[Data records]
----
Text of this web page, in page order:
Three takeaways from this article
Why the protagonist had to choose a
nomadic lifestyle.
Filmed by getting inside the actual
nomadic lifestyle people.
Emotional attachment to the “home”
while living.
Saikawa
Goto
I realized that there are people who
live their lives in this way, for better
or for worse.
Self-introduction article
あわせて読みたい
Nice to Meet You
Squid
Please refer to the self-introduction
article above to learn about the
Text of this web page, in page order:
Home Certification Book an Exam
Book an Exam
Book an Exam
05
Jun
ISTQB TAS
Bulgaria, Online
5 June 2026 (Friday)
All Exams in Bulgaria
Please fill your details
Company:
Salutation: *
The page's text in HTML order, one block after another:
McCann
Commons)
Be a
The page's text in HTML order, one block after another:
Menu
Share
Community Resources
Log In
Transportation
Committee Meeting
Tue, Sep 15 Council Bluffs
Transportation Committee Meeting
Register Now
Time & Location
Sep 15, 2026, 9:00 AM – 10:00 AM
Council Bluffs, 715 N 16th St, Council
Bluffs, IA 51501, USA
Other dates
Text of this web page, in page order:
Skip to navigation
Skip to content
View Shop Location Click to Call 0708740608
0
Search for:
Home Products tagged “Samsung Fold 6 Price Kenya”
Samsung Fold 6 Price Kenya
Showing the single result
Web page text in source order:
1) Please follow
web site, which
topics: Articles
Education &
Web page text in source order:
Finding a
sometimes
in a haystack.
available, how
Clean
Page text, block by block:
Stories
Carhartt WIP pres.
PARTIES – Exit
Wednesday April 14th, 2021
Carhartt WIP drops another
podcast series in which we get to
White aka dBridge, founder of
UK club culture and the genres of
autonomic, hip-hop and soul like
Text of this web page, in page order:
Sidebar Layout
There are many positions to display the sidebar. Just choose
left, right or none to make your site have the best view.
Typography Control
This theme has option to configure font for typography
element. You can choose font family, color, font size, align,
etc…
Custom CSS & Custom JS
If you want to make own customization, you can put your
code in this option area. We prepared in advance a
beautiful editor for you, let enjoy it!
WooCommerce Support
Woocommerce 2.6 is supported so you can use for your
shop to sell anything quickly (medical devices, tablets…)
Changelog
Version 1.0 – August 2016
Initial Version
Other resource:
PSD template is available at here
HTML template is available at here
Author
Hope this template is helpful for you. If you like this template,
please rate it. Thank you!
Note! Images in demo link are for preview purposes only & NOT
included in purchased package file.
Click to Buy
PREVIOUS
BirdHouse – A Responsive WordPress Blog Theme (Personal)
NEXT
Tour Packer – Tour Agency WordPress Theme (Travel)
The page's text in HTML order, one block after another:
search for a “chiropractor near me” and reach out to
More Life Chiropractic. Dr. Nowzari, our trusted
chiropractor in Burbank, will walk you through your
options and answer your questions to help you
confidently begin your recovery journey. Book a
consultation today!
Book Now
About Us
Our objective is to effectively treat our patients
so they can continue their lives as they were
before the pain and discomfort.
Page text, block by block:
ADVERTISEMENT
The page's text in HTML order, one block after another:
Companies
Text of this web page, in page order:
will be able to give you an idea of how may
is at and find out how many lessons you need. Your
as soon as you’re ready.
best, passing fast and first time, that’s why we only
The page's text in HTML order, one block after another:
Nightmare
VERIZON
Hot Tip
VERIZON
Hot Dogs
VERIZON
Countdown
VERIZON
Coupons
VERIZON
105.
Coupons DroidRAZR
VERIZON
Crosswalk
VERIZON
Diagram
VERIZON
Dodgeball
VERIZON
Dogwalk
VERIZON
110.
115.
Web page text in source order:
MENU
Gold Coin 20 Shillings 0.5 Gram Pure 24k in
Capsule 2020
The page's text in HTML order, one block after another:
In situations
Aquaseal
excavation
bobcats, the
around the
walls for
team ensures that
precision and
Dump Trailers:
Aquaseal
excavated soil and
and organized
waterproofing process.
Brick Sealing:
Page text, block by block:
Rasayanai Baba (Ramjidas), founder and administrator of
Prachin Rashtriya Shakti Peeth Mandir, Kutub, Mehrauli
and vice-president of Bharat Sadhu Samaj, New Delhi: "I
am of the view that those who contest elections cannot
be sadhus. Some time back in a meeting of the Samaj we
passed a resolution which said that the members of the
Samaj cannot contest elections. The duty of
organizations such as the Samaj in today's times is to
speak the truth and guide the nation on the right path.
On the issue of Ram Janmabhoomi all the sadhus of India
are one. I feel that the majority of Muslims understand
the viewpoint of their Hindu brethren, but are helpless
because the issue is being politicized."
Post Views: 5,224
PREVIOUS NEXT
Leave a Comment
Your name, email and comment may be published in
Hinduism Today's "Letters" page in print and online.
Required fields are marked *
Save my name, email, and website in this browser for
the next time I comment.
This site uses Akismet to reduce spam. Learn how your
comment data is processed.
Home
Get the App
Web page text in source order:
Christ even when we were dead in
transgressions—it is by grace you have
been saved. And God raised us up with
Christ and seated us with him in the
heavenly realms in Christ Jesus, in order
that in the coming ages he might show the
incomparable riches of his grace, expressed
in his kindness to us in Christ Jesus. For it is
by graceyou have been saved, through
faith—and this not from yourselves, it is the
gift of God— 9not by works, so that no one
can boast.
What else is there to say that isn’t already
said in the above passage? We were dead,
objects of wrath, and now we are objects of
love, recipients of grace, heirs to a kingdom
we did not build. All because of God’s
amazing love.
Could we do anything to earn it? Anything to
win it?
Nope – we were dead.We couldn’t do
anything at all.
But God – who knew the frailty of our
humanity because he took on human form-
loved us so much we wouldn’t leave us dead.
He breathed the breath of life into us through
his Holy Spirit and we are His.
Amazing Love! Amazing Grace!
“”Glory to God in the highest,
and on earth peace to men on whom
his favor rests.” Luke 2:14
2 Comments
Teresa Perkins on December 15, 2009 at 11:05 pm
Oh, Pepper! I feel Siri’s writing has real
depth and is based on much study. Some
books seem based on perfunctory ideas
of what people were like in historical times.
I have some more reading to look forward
----
● **Directions**: Go through the records. Copy each line where "only" appears.

● **Finished exercise**:
Note! Images in demo link are for preview purposes only & NOT
best, passing fast and first time, that’s why we only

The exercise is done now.